+++ ENTRIES SUPPLIED

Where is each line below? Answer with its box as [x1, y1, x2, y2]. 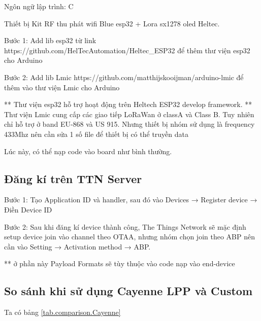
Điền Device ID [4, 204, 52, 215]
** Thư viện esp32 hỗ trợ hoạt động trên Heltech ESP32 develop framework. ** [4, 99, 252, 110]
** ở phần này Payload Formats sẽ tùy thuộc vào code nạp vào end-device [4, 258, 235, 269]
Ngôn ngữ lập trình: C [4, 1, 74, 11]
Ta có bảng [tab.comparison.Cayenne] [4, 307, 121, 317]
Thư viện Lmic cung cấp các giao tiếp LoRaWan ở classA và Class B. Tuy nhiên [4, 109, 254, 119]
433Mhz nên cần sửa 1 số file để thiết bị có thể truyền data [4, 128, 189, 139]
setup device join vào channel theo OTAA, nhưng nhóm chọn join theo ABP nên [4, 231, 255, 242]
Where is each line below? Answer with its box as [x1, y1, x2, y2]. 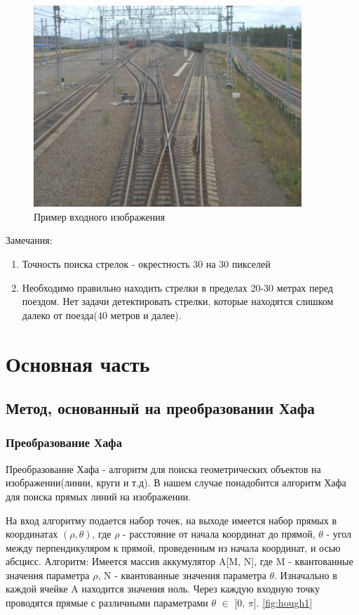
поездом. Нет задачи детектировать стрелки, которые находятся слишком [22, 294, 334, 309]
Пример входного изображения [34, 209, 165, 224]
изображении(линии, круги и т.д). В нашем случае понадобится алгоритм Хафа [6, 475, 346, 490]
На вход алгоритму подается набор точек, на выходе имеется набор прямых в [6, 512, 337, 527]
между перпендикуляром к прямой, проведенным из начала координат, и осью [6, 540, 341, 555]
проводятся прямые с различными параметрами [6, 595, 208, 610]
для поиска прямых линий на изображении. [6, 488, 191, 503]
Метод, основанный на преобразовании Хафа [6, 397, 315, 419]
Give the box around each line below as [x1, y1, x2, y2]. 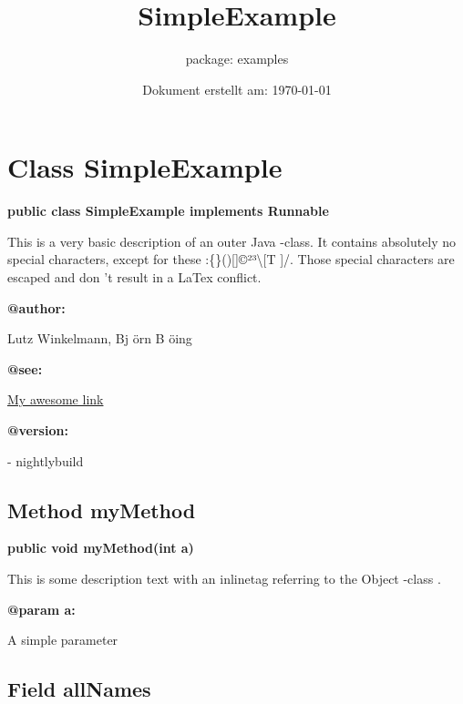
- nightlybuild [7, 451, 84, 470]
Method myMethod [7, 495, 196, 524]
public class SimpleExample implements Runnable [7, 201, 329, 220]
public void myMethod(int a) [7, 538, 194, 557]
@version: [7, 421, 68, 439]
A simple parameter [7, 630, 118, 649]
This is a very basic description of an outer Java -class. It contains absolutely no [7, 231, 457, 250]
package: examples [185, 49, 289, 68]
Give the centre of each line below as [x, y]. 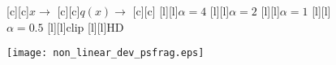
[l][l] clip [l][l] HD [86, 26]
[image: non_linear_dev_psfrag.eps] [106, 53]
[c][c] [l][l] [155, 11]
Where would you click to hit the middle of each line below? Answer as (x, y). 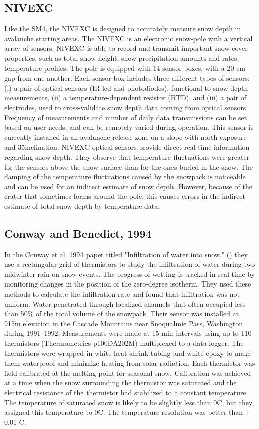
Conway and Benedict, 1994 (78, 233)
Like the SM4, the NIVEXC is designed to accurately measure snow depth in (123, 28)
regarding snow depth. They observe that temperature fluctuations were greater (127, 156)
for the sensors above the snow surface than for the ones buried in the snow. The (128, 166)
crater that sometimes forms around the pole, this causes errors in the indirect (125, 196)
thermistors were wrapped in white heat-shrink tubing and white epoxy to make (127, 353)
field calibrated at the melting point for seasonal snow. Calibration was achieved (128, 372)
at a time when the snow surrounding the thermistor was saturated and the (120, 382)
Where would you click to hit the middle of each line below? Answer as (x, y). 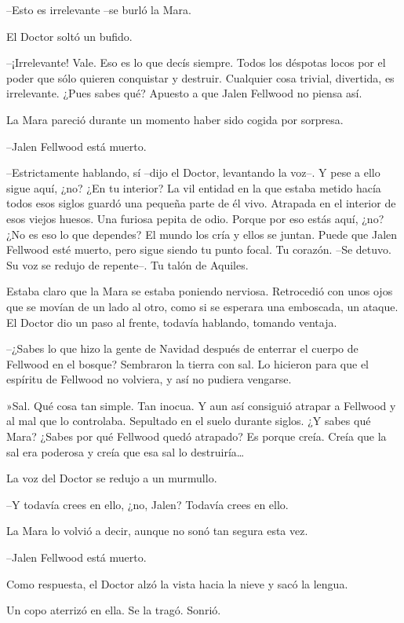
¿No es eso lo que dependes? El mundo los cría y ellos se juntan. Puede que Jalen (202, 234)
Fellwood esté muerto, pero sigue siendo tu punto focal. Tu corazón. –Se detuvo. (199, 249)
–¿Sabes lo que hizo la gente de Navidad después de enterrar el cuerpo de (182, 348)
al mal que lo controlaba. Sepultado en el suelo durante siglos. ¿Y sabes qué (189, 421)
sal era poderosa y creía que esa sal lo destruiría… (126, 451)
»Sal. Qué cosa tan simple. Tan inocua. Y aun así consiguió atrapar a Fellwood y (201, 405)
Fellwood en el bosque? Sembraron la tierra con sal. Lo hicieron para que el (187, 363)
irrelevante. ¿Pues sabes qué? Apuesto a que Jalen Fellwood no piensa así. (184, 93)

++++++
+++ ENTRIES SUPPLIED

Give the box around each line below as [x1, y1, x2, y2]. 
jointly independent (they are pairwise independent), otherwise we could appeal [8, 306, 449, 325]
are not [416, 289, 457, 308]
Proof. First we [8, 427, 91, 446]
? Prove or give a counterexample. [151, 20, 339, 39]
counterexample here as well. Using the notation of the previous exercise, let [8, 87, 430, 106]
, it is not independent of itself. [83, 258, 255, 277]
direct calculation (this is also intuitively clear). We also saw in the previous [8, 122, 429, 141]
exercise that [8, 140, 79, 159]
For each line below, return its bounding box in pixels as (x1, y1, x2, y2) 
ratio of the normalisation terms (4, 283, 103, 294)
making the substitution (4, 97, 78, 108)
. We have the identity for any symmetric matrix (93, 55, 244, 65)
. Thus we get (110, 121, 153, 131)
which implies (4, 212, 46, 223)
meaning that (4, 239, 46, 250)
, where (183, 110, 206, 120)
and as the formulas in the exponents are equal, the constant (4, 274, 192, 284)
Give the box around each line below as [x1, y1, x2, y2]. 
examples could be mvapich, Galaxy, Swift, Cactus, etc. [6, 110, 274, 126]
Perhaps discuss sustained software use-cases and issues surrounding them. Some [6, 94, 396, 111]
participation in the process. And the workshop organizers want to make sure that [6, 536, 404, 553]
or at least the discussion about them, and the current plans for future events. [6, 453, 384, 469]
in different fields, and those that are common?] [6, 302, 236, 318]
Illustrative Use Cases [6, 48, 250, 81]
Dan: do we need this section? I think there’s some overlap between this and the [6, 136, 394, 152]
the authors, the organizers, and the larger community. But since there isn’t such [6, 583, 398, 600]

++++++

_THE TASK_
Go back to the listing above and reproduce, exactly, the stretch from the line bearing "проводятся прямые с" through the line bearing "y (201, 405)", without its pictures.

_RESULT FOR THIS TASK_
проводятся прямые с различными параметрами [6, 595, 208, 610]
для поиска прямых линий на изображении. [6, 488, 191, 503]
Метод, основанный на преобразовании Хафа [6, 397, 315, 419]
Give the box around each line below as [x1, y1, x2, y2]. 
- nightlybuild [7, 451, 84, 470]
Method myMethod [7, 495, 196, 524]
public class SimpleExample implements Runnable [7, 201, 329, 220]
public void myMethod(int a) [7, 538, 194, 557]
@version: [7, 421, 68, 439]
A simple parameter [7, 630, 118, 649]
This is a very basic description of an outer Java -class. It contains absolutely no [7, 231, 457, 250]
package: examples [185, 49, 289, 68]
Give the centre of each line below as [x, y]. 
[l][l] clip [l][l] HD [86, 26]
[image: non_linear_dev_psfrag.eps] [106, 53]
[c][c] [l][l] [155, 11]
Where would you click to hit the middle of each line below? Answer as (x, y). 
Conway and Benedict, 1994 (78, 233)
Like the SM4, the NIVEXC is designed to accurately measure snow depth in (123, 28)
regarding snow depth. They observe that temperature fluctuations were greater (127, 156)
for the sensors above the snow surface than for the ones buried in the snow. The (128, 166)
crater that sometimes forms around the pole, this causes errors in the indirect (125, 196)
thermistors were wrapped in white heat-shrink tubing and white epoxy to make (127, 353)
field calibrated at the melting point for seasonal snow. Calibration was achieved (128, 372)
at a time when the snow surrounding the thermistor was saturated and the (120, 382)
Where would you click to hit the middle of each line below? Answer as (x, y). 
¿No es eso lo que dependes? El mundo los cría y ellos se juntan. Puede que Jalen (202, 234)
Fellwood esté muerto, pero sigue siendo tu punto focal. Tu corazón. –Se detuvo. (199, 249)
–¿Sabes lo que hizo la gente de Navidad después de enterrar el cuerpo de (182, 348)
al mal que lo controlaba. Sepultado en el suelo durante siglos. ¿Y sabes qué (189, 421)
sal era poderosa y creía que esa sal lo destruiría… (126, 451)
»Sal. Qué cosa tan simple. Tan inocua. Y aun así consiguió atrapar a Fellwood y (201, 405)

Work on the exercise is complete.